In her 1936 You and I and the Movies she noted that in typical labor films like Black Fury or Riff-Raff it is taken for granted that there is "no cause for the strike save personal animosities or someone's personal ambition."
Hollywood would very rarely blame a business for giving cause to strike.
In her Christian Faith and Social Action (1940) she wrote,

The Christian faith is a realistic combination of the personal and social. It deals with persons – and their achieving of life and wholeness – but also with the religious importance of their relations with other people ... We who call ourselves Christians, who claim to be committed to the will of God, have a greater responsibility than anyone else to stand for justice, equality and the right of all human beings to share in the fruits of the earth ... [Christianity] lays upon us the inescapable responsibility to judge fearlessly the moral issues involved in the present world crisis and to act realistically for the achievement of a new world order. Such a task is not all sweetness and light. It demands all we have and then more. But to them that are willing to do his will, God gives strength and power and life.

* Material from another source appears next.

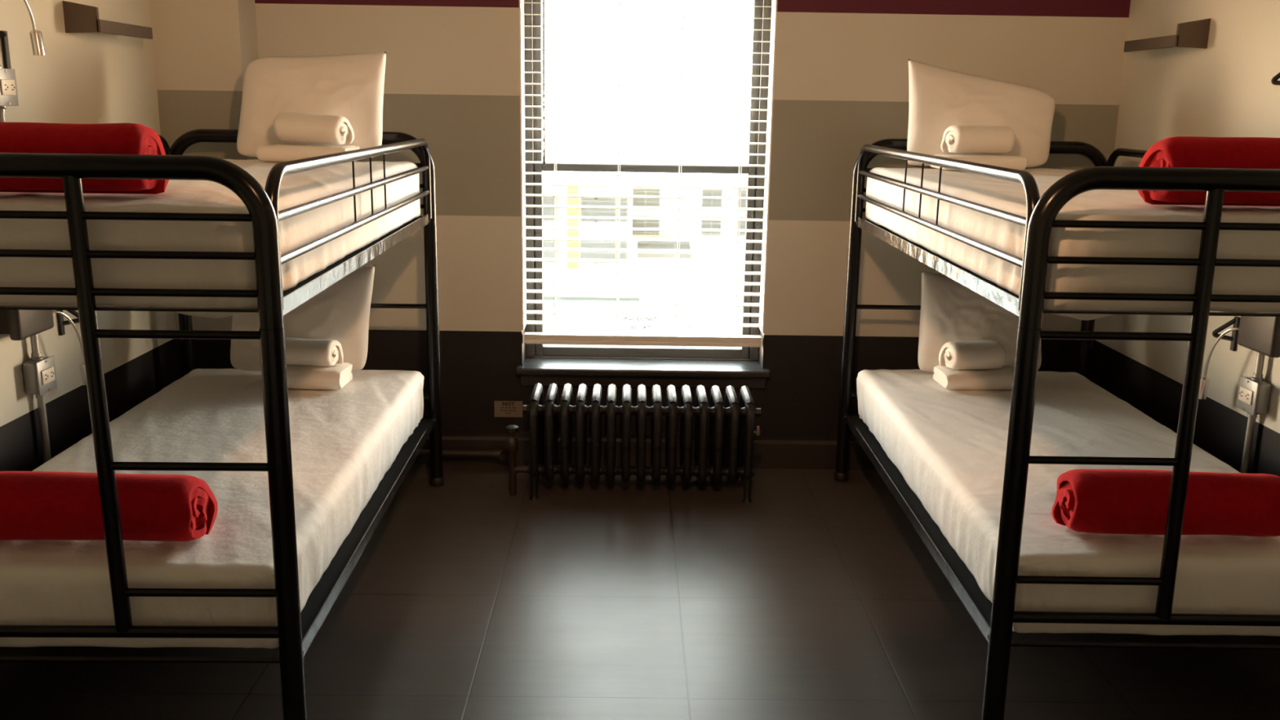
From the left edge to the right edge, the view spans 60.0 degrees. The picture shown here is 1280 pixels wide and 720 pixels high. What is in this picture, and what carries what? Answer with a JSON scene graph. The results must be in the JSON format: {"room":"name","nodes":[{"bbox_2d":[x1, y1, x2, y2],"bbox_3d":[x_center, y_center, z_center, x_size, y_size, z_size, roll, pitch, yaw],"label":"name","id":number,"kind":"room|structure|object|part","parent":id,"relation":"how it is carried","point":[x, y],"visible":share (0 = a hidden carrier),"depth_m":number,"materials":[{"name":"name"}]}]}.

As Economic Secretary for the YWCA National Association, and later as Editor of the YWCA Woman's Press, Terlin was often attacked for her views.
On 9 October 1939 a witness told the Dies Committee that Terlin was a member of the Young Communist League and that she had attended the national training school run by the Communist Party.
Terlin denied this in a sworn affidavit, but the charge was often brought up as evidence that the YWCA had been infiltrated by Communists.

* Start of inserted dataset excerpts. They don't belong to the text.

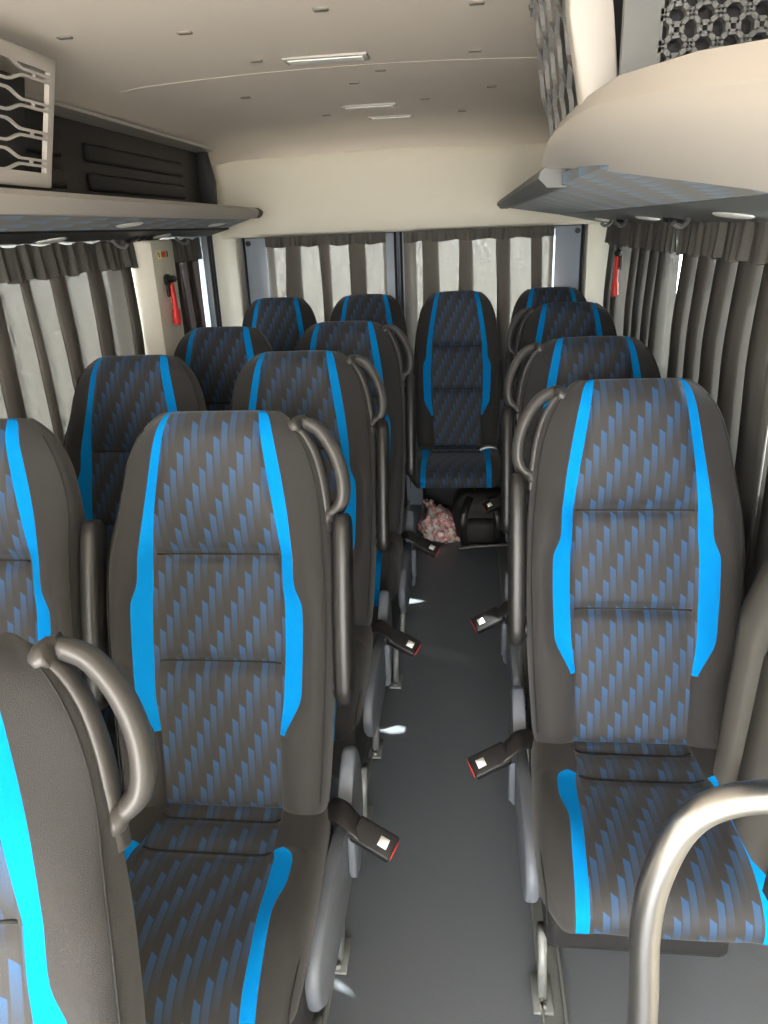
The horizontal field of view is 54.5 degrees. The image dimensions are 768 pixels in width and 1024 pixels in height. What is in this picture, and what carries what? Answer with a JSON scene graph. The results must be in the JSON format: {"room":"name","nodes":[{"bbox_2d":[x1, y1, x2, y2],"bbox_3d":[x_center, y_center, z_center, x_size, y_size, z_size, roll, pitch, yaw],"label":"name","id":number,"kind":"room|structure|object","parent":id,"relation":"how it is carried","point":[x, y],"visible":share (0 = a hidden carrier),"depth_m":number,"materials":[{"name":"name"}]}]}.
{"room":"vehicle interior","nodes":[
{"label":"vehicle interior","id":0,"kind":"room"},
{"bbox_2d":[0,0,561,165],"bbox_3d":[-0.175,-0.676,0.911,2.075,0.283,5.739,0,21,6],"label":"ceiling","id":1,"kind":"structure","parent":0,"point":[116,46],"depth_m":2.03,"materials":[{"name":"beige plastic"}]},
{"bbox_2d":[56,35,72,39],"bbox_3d":[-0.687,-1.020,1.601,0.032,0.006,0.020,0,21,6],"label":"clip","id":2,"kind":"object","parent":1,"relation":"attached to","point":[67,37],"visible":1,"depth_m":1.60,"materials":[{"name":"plastic"}]},
{"bbox_2d":[176,31,192,34],"bbox_3d":[-0.440,-1.058,1.645,0.032,0.006,0.020,0,21,6],"label":"clip","id":3,"kind":"object","parent":1,"relation":"attached to","point":[180,32],"visible":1,"depth_m":1.64,"materials":[{"name":"plastic"}]},
{"bbox_2d":[249,59,262,62],"bbox_3d":[-0.336,-1.182,1.952,0.032,0.006,0.020,0,21,6],"label":"clip","id":4,"kind":"object","parent":1,"relation":"attached to","point":[257,60],"visible":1,"depth_m":1.95,"materials":[{"name":"plastic"}]},
{"bbox_2d":[312,7,328,11],"bbox_3d":[-0.131,-1.035,1.533,0.032,0.006,0.020,0,21,6],"label":"clip","id":5,"kind":"object","parent":1,"relation":"attached to","point":[322,9],"visible":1,"depth_m":1.53,"materials":[{"name":"plastic"}]},
{"bbox_2d":[282,52,369,65],"bbox_3d":[-0.153,-1.198,1.968,0.225,0.013,0.075,0,21,6],"label":"recessed light","id":6,"kind":"object","parent":1,"relation":"in","point":[355,56],"visible":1,"depth_m":1.95,"materials":[{"name":"beige plastic"}]},
{"bbox_2d":[287,56,364,65],"bbox_3d":[-0.153,-1.194,1.970,0.201,0.005,0.051,0,21,6],"label":"diffuser","id":7,"kind":"object","parent":6,"relation":"attached to","point":[304,60],"depth_m":1.95,"materials":[{"name":"white plastic"}]},
{"bbox_2d":[120,57,555,92],"bbox_3d":[-0.140,-1.230,2.084,1.260,0.031,0.002,0,21,6],"label":"trim","id":8,"kind":"structure","parent":1,"relation":"attached to","point":[527,57],"depth_m":2.08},
{"bbox_2d":[342,102,396,109],"bbox_3d":[-0.054,-1.506,2.765,0.200,0.013,0.070,0,21,6],"label":"recessed light","id":9,"kind":"object","parent":1,"relation":"in","point":[378,105],"visible":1,"depth_m":2.74,"materials":[{"name":"beige plastic"}]},
{"bbox_2d":[345,105,392,109],"bbox_3d":[-0.054,-1.502,2.767,0.176,0.005,0.046,0,21,6],"label":"diffuser","id":10,"kind":"object","parent":9,"relation":"attached to","point":[351,107],"depth_m":2.75,"materials":[{"name":"white plastic"}]},
{"bbox_2d":[374,69,385,71],"bbox_3d":[-0.012,-1.275,2.149,0.032,0.006,0.020,0,21,6],"label":"clip","id":11,"kind":"object","parent":1,"relation":"attached to","point":[375,70],"visible":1,"depth_m":2.14,"materials":[{"name":"plastic"}]},
{"bbox_2d":[369,114,412,119],"bbox_3d":[0.029,-1.621,3.057,0.180,0.013,0.060,0,21,6],"label":"recessed light","id":12,"kind":"object","parent":1,"relation":"in","point":[403,115],"visible":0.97,"depth_m":3.04,"materials":[{"name":"beige plastic"}]},
{"bbox_2d":[372,116,409,119],"bbox_3d":[0.029,-1.617,3.058,0.156,0.005,0.036,0,21,6],"label":"diffuser","id":13,"kind":"object","parent":12,"relation":"attached to","point":[373,117],"depth_m":3.04,"materials":[{"name":"white plastic"}]},
{"bbox_2d":[469,49,480,52],"bbox_3d":[0.236,-1.199,1.935,0.032,0.006,0.020,0,21,6],"label":"clip","id":14,"kind":"object","parent":1,"relation":"attached to","point":[471,50],"visible":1,"depth_m":1.93,"materials":[{"name":"plastic"}]},
{"bbox_2d":[469,1,484,5],"bbox_3d":[0.190,-1.038,1.518,0.032,0.006,0.020,0,21,6],"label":"clip","id":15,"kind":"object","parent":1,"relation":"attached to","point":[471,3],"visible":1,"depth_m":1.51,"materials":[{"name":"plastic"}]},
{"bbox_2d":[241,232,584,504],"bbox_3d":[0.159,-0.962,3.917,2.030,1.950,0.050,0,21,6],"label":"wall","id":16,"kind":"structure","parent":0,"point":[414,495],"depth_m":4.21,"materials":[{"name":"grey paint"}]},
{"bbox_2d":[242,232,399,305],"bbox_3d":[-0.303,-0.839,3.955,0.792,1.230,0.066,0,21,6],"label":"door","id":17,"kind":"structure","parent":16,"relation":"in","point":[254,249],"depth_m":3.79,"materials":[{"name":"grey paint"}]},
{"bbox_2d":[265,232,387,322],"bbox_3d":[-0.279,-1.000,3.825,0.611,0.882,0.044,0,21,6],"label":"curtain","id":18,"kind":"object","parent":16,"relation":"hanging from","point":[320,270],"visible":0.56,"depth_m":3.74,"materials":[{"name":"grey fabric"}]},
{"bbox_2d":[212,143,600,238],"bbox_3d":[0.115,-1.531,3.516,1.930,0.386,0.165,0,21,6],"label":"rear wall panel","id":19,"kind":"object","parent":16,"relation":"attached to","point":[461,186],"depth_m":3.56,"materials":[{"name":"beige plastic"}]},
{"bbox_2d":[403,225,553,399],"bbox_3d":[0.469,-1.000,3.742,0.727,0.882,0.047,0,21,6],"label":"curtain","id":20,"kind":"object","parent":16,"relation":"hanging from","point":[501,263],"visible":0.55,"depth_m":3.67,"materials":[{"name":"grey fabric"}]},
{"bbox_2d":[399,224,584,454],"bbox_3d":[0.544,-0.839,3.861,0.902,1.230,0.066,0,21,6],"label":"door","id":21,"kind":"structure","parent":16,"relation":"in","point":[568,246],"depth_m":3.65,"materials":[{"name":"grey paint"}]},
{"bbox_2d":[119,505,767,1023],"bbox_3d":[-0.099,1.005,1.601,2.050,0.050,5.830,0,21,6],"label":"floor","id":22,"kind":"structure","parent":0,"point":[440,931],"depth_m":1.79,"materials":[{"name":"plastic"}]},
{"bbox_2d":[0,418,109,709],"bbox_3d":[-0.747,0.474,1.317,0.457,1.178,0.665,0,21,6],"label":"passenger seat","id":23,"kind":"object","parent":22,"relation":"on","point":[53,576],"visible":0.43,"depth_m":1.34,"materials":[{"name":"black fabric"}]},
{"bbox_2d":[0,631,156,1023],"bbox_3d":[-0.336,0.759,0.591,0.540,1.131,0.785,-6,21,-9],"label":"passenger seat","id":24,"kind":"object","parent":22,"relation":"on","point":[69,950],"visible":1,"depth_m":0.68,"materials":[{"name":"black fabric"}]},
{"bbox_2d":[63,355,206,770],"bbox_3d":[-0.668,0.220,1.975,0.457,1.178,0.665,0,21,6],"label":"passenger seat","id":25,"kind":"object","parent":22,"relation":"on","point":[115,398],"visible":0.2,"depth_m":2.01,"materials":[{"name":"fabric"}]},
{"bbox_2d":[101,624,117,735],"bbox_3d":[-0.690,0.393,1.938,0.421,0.113,0.466,0,21,6],"label":"cushion","id":26,"kind":"object","parent":25,"relation":"on","point":[108,714],"depth_m":1.73,"materials":[{"name":"grey plastic"}]},
{"bbox_2d":[174,326,272,410],"bbox_3d":[-0.548,0.008,2.516,0.457,1.178,0.665,0,21,6],"label":"passenger seat","id":27,"kind":"object","parent":22,"relation":"on","point":[216,356],"visible":0.14,"depth_m":2.53,"materials":[{"name":"fabric"}]},
{"bbox_2d":[106,410,398,1023],"bbox_3d":[-0.250,0.462,1.294,0.540,1.178,0.665,0,21,6],"label":"passenger seat","id":28,"kind":"object","parent":22,"relation":"on","point":[230,615],"visible":0.87,"depth_m":1.33,"materials":[{"name":"black fabric"}]},
{"bbox_2d":[124,798,330,1023],"bbox_3d":[-0.313,0.636,1.262,0.421,0.113,0.466,0,21,6],"label":"cushion","id":29,"kind":"object","parent":28,"relation":"on","point":[231,897],"depth_m":1.18,"materials":[{"name":"black fabric"}]},
{"bbox_2d":[242,297,316,350],"bbox_3d":[-0.519,-0.394,3.565,0.421,1.178,0.664,0,21,6],"label":"passenger seat","id":30,"kind":"object","parent":22,"relation":"on","point":[283,321],"visible":0.2,"depth_m":3.58,"materials":[{"name":"black fabric"}]},
{"bbox_2d":[230,350,420,819],"bbox_3d":[-0.179,0.216,1.930,0.540,1.178,0.665,0,21,6],"label":"passenger seat","id":31,"kind":"object","parent":22,"relation":"on","point":[331,388],"visible":0.46,"depth_m":1.96,"materials":[{"name":"fabric"}]},
{"bbox_2d":[334,622,372,740],"bbox_3d":[-0.242,0.390,1.897,0.421,0.113,0.466,0,21,6],"label":"cushion","id":32,"kind":"object","parent":31,"relation":"on","point":[346,719],"depth_m":1.78,"materials":[{"name":"grey plastic"}]},
{"bbox_2d":[315,525,405,1023],"bbox_3d":[-0.051,0.708,2.273,0.050,0.022,3.500,0,21,6],"label":"rail","id":33,"kind":"object","parent":22,"relation":"on","point":[324,1011],"visible":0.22,"depth_m":2.12,"materials":[{"name":"metal"}]},
{"bbox_2d":[296,321,439,688],"bbox_3d":[-0.083,-0.013,2.521,0.540,1.178,0.665,0,21,6],"label":"passenger seat","id":34,"kind":"object","parent":22,"relation":"on","point":[396,568],"visible":0.41,"depth_m":2.55,"materials":[{"name":"fabric"}]},
{"bbox_2d":[373,533,402,605],"bbox_3d":[-0.146,0.161,2.488,0.421,0.113,0.466,0,21,6],"label":"cushion","id":35,"kind":"object","parent":34,"relation":"on","point":[389,564],"depth_m":2.33,"materials":[{"name":"black fabric"}]},
{"bbox_2d":[330,294,409,530],"bbox_3d":[-0.090,-0.401,3.536,0.421,1.178,0.664,0,21,6],"label":"passenger seat","id":36,"kind":"object","parent":22,"relation":"on","point":[384,309],"visible":0.14,"depth_m":3.55,"materials":[{"name":"black fabric"}]},
{"bbox_2d":[418,499,459,543],"bbox_3d":[0.282,0.039,3.715,0.232,0.216,0.147,0,21,6],"label":"plastic bag","id":37,"kind":"object","parent":22,"relation":"on","point":[437,524],"visible":0.89,"depth_m":3.67,"materials":[{"name":"plastic"}]},
{"bbox_2d":[409,291,500,514],"bbox_3d":[0.342,-0.407,3.507,0.421,1.178,0.664,0,21,6],"label":"passenger seat","id":38,"kind":"object","parent":22,"relation":"on","point":[457,370],"visible":0.91,"depth_m":3.55,"materials":[{"name":"black fabric"}]},
{"bbox_2d":[409,445,500,487],"bbox_3d":[0.337,-0.234,3.467,0.421,0.113,0.466,0,21,6],"label":"cushion","id":39,"kind":"object","parent":38,"relation":"on","point":[437,466],"depth_m":3.30,"materials":[{"name":"black fabric"}]},
{"bbox_2d":[453,487,507,549],"bbox_3d":[0.472,0.007,3.658,0.270,0.307,0.279,0,21,6],"label":"backpack","id":40,"kind":"object","parent":22,"relation":"on","point":[472,523],"visible":0.69,"depth_m":3.59,"materials":[{"name":"fabric"}]},
{"bbox_2d":[497,534,567,1023],"bbox_3d":[0.464,0.554,2.620,0.050,0.022,2.840,0,21,6],"label":"rail","id":41,"kind":"object","parent":22,"relation":"on","point":[554,969],"visible":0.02,"depth_m":1.58,"materials":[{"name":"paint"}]},
{"bbox_2d":[510,287,586,358],"bbox_3d":[0.734,-0.425,3.510,0.540,1.178,0.665,0,21,6],"label":"passenger seat","id":42,"kind":"object","parent":22,"relation":"on","point":[533,297],"visible":0.09,"depth_m":3.52,"materials":[{"name":"black fabric"}]},
{"bbox_2d":[482,302,616,541],"bbox_3d":[0.648,-0.163,2.834,0.540,1.178,0.665,0,21,6],"label":"passenger seat","id":43,"kind":"object","parent":22,"relation":"on","point":[543,323],"visible":0.16,"depth_m":2.85,"materials":[{"name":"fabric"}]},
{"bbox_2d":[471,336,660,761],"bbox_3d":[0.502,0.170,1.976,0.540,1.178,0.665,0,21,6],"label":"passenger seat","id":44,"kind":"object","parent":22,"relation":"on","point":[564,361],"visible":0.19,"depth_m":2.01,"materials":[{"name":"fabric"}]},
{"bbox_2d":[518,639,529,700],"bbox_3d":[0.557,0.344,1.931,0.421,0.113,0.466,0,21,6],"label":"cushion","id":45,"kind":"object","parent":44,"relation":"on","point":[523,679],"depth_m":1.81,"materials":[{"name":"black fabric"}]},
{"bbox_2d":[467,378,767,1015],"bbox_3d":[0.431,0.382,1.430,0.540,1.178,0.665,0,21,6],"label":"passenger seat","id":46,"kind":"object","parent":22,"relation":"on","point":[626,570],"visible":0.92,"depth_m":1.47,"materials":[{"name":"black fabric"}]},
{"bbox_2d":[531,738,767,944],"bbox_3d":[0.486,0.555,1.385,0.421,0.113,0.466,0,21,6],"label":"cushion","id":47,"kind":"object","parent":46,"relation":"on","point":[599,806],"depth_m":1.27,"materials":[{"name":"black fabric"}]},
{"bbox_2d":[627,779,767,1023],"bbox_3d":[0.507,0.703,0.808,0.526,1.032,0.070,0,21,6],"label":"handrail","id":48,"kind":"object","parent":22,"relation":"on","point":[706,809],"visible":1,"depth_m":0.68,"materials":[{"name":"metal"}]},
{"bbox_2d":[713,436,767,900],"bbox_3d":[0.692,0.013,1.239,0.220,0.937,0.873,0,21,6],"label":"curtain","id":49,"kind":"object","parent":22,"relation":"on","point":[742,746],"visible":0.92,"depth_m":1.23,"materials":[{"name":"grey fabric"}]},
{"bbox_3d":[0.845,0.074,1.131,0.050,1.950,5.820,0,21,6],"label":"wall","id":50,"kind":"structure","parent":0,"visible":0},
{"bbox_2d":[581,223,608,305],"bbox_3d":[1.041,-0.925,3.655,0.120,1.000,0.260,0,21,6],"label":"trim","id":51,"kind":"structure","parent":50,"relation":"attached to","point":[595,255],"depth_m":3.57,"materials":[{"name":"beige plastic"}]},
{"bbox_2d":[497,39,767,228],"bbox_3d":[0.618,-0.792,1.840,0.549,0.186,3.810,0,21,6],"label":"luggage rack","id":52,"kind":"object","parent":50,"relation":"attached to","point":[680,141],"visible":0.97,"depth_m":0.68,"materials":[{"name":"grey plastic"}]},
{"bbox_2d":[595,218,608,221],"bbox_3d":[0.898,-1.196,3.049,0.062,0.017,0.158,0,21,6],"label":"reading lamp","id":53,"kind":"object","parent":52,"relation":"attached to","point":[601,219],"depth_m":3.01,"materials":[{"name":"white plastic"}]},
{"bbox_2d":[611,248,622,297],"bbox_3d":[0.927,-0.954,2.972,0.037,0.186,0.082,3,21,13],"label":"hammer","id":54,"kind":"object","parent":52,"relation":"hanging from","point":[617,253],"visible":1,"depth_m":2.95,"materials":[{"name":"red plastic"}]},
{"bbox_2d":[603,223,631,335],"bbox_3d":[1.007,-0.820,3.289,0.043,0.867,0.461,0,21,5],"label":"curtain","id":55,"kind":"object","parent":52,"relation":"hanging from","point":[615,237],"visible":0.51,"depth_m":3.16,"materials":[{"name":"grey fabric"}]},
{"bbox_2d":[511,165,767,214],"bbox_3d":[0.640,-0.781,1.820,0.500,0.070,3.770,0,21,6],"label":"shelf","id":56,"kind":"object","parent":52,"relation":"attached to","point":[578,189],"depth_m":1.31,"materials":[{"name":"fabric"}]},
{"bbox_2d":[635,216,659,220],"bbox_3d":[0.815,-0.909,2.306,0.062,0.017,0.158,0,21,6],"label":"reading lamp","id":57,"kind":"object","parent":52,"relation":"attached to","point":[650,218],"depth_m":2.27,"materials":[{"name":"white plastic"}]},
{"bbox_2d":[529,0,767,136],"bbox_3d":[0.528,-0.721,1.131,0.574,0.298,0.685,0,21,6],"label":"panel","id":58,"kind":"object","parent":52,"relation":"on","point":[598,42],"visible":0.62,"depth_m":0.88,"materials":[{"name":"grey plastic"}]},
{"bbox_2d":[529,0,573,136],"bbox_3d":[0.281,-0.744,1.219,0.057,0.298,0.558,0,21,6],"label":"grille","id":59,"kind":"object","parent":58,"relation":"attached to","point":[561,29],"depth_m":1.26,"materials":[{"name":"grey plastic"}]},
{"bbox_2d":[623,222,679,377],"bbox_3d":[0.940,-0.604,2.730,0.045,0.867,0.688,0,21,6],"label":"curtain","id":60,"kind":"object","parent":52,"relation":"hanging from","point":[654,261],"visible":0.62,"depth_m":2.53,"materials":[{"name":"grey fabric"}]},
{"bbox_2d":[667,221,767,585],"bbox_3d":[0.864,-0.328,2.017,0.048,0.867,0.861,0,21,7],"label":"curtain","id":61,"kind":"object","parent":52,"relation":"hanging from","point":[719,334],"visible":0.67,"depth_m":1.77,"materials":[{"name":"grey fabric"}]},
{"bbox_2d":[712,212,754,218],"bbox_3d":[0.732,-0.622,1.564,0.062,0.017,0.158,0,21,6],"label":"reading lamp","id":62,"kind":"object","parent":52,"relation":"attached to","point":[735,215],"depth_m":1.53,"materials":[{"name":"white plastic"}]},
{"bbox_3d":[-1.123,0.073,1.350,0.050,1.950,5.820,0,21,6],"label":"wall","id":63,"kind":"structure","parent":0,"visible":0},
{"bbox_2d":[0,92,262,248],"bbox_3d":[-0.868,-0.885,1.956,0.311,0.392,3.085,0,21,6],"label":"luggage rack","id":64,"kind":"object","parent":63,"relation":"attached to","point":[114,180],"visible":0.97,"depth_m":2.36,"materials":[{"name":"beige plastic"}]},
{"bbox_2d":[0,38,55,188],"bbox_3d":[-0.849,-0.735,1.341,0.214,0.258,0.720,0,21,6],"label":"end panel","id":65,"kind":"object","parent":64,"relation":"on","point":[13,173],"visible":1,"depth_m":1.58,"materials":[{"name":"beige plastic"}]},
{"bbox_2d":[35,237,67,244],"bbox_3d":[-0.926,-0.755,2.075,0.055,0.018,0.120,0,21,6],"label":"reading lamp","id":66,"kind":"object","parent":64,"relation":"attached to","point":[48,240],"depth_m":2.05,"materials":[{"name":"white plastic"}]},
{"bbox_2d":[0,240,145,444],"bbox_3d":[-1.000,-0.153,1.723,0.050,0.856,2.300,0,21,6],"label":"curtain","id":67,"kind":"object","parent":64,"relation":"hanging from","point":[64,308],"visible":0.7,"depth_m":2.17,"materials":[{"name":"grey fabric"}]},
{"bbox_2d":[0,214,248,231],"bbox_3d":[-0.889,-0.779,1.975,0.265,0.075,3.040,0,21,6],"label":"shelf","id":68,"kind":"object","parent":64,"relation":"attached to","point":[8,222],"depth_m":2.16,"materials":[{"name":"fabric"}]},
{"bbox_2d":[116,222,142,227],"bbox_3d":[-0.781,-0.882,2.290,0.043,0.016,0.140,3,22,14],"label":"reading lamp","id":69,"kind":"object","parent":64,"relation":"attached to","point":[121,224],"depth_m":2.27,"materials":[{"name":"white plastic"}]},
{"bbox_2d":[153,234,170,238],"bbox_3d":[-0.843,-1.042,2.817,0.055,0.018,0.120,0,21,6],"label":"reading lamp","id":70,"kind":"object","parent":64,"relation":"attached to","point":[158,236],"depth_m":2.79,"materials":[{"name":"white plastic"}]},
{"bbox_2d":[169,237,205,334],"bbox_3d":[-0.825,-0.754,3.282,0.044,0.852,0.403,0,21,6],"label":"curtain","id":71,"kind":"object","parent":64,"relation":"hanging from","point":[186,257],"visible":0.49,"depth_m":3.21,"materials":[{"name":"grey fabric"}]},
{"bbox_2d":[208,222,225,226],"bbox_3d":[-0.692,-1.191,3.087,0.043,0.016,0.140,3,22,14],"label":"reading lamp","id":72,"kind":"object","parent":64,"relation":"attached to","point":[214,224],"depth_m":3.06,"materials":[{"name":"white plastic"}]},
{"bbox_2d":[131,239,183,355],"bbox_3d":[-0.862,-0.564,2.961,0.112,0.970,0.310,0,21,6],"label":"window pillar","id":73,"kind":"structure","parent":63,"relation":"attached to","point":[161,336],"depth_m":2.76,"materials":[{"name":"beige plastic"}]},
{"bbox_2d":[157,250,167,258],"bbox_3d":[-0.826,-0.962,2.781,0.004,0.027,0.100,0,21,6],"label":"sticker","id":74,"kind":"object","parent":63,"relation":"attached to","point":[160,254],"visible":1,"depth_m":2.77,"materials":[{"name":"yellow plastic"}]},
{"bbox_2d":[164,274,180,324],"bbox_3d":[-0.801,-0.807,2.833,0.036,0.190,0.079,0,21,6],"label":"hammer","id":75,"kind":"object","parent":63,"relation":"attached to","point":[169,280],"visible":1,"depth_m":2.82,"materials":[{"name":"red plastic"}]},
{"bbox_2d":[191,236,216,326],"bbox_3d":[-0.821,-0.759,3.565,0.060,1.100,0.070,0,21,6],"label":"window","id":76,"kind":"structure","parent":63,"relation":"attached to","point":[204,265],"depth_m":3.44,"materials":[{"name":"glass"}]},
{"bbox_2d":[206,235,221,326],"bbox_3d":[-0.816,-0.791,3.648,0.051,1.100,0.107,0,21,6],"label":"trim","id":77,"kind":"structure","parent":63,"relation":"attached to","point":[209,238],"depth_m":3.53,"materials":[{"name":"black rubber"}]},
{"bbox_2d":[212,233,247,326],"bbox_3d":[-0.777,-0.912,3.819,0.090,1.000,0.340,0,21,6],"label":"trim","id":78,"kind":"structure","parent":63,"relation":"attached to","point":[228,256],"depth_m":3.75,"materials":[{"name":"beige plastic"}]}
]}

In her affidavit Terlin stated that she had only just returned to the US on 1 October 1939 after spending two years in Geneva, Switzerland, working for the World Student Christian Federation (WSCF), and was now Economics Secretary of the National Board of the YWCA USA.
Terlin was a member of the national board of the YWCA USA from 1939 to 1943, and was also director of social and economic studies of the WSCF in Geneva.
In August 1942 she was among the signatories of Christians for Victory: A statement by American Christian Leaders to their Fellow-Christians on the Moral and Spiritual Issues at Stake in the Outcome of the War. It opened with the assertion, "This war must be won by the United Nations."
She joined the National War Labor Board, where she was appointed head of the white collar section in the New York area.

Terlin became a supporter of the Committee for a Democratic Far Eastern Policy.
The American YWCA Secretaries Talitha Gerlach and Lily Haass, who had both worked in China, were also supporters.
After leaving the War Labor Board Terlin was editor-in-chief of the YWCA USA's Women's Press and of the Whiteside Press in New York.
She was director of public relations for the YWCA in Pittsburgh from 1955 to 1960.
She moved to Washington, D.C. in 1960 and joined the Department of Labor's Women's Bureau, where she became a senior economist.
In 1965 as chief of the Employment Opportunities Branch of the US Department of Labor she talked about the revolution that was occurring in the pattern of women's lives, with longer lives and the need for two paychecks to pay for "the greater variety of goods and services considered essential to meet the American standard of living." She said girls, "must be helped early in their teens to prepare them for the dual role of homemakers and workers."

Terlin retired in 1975.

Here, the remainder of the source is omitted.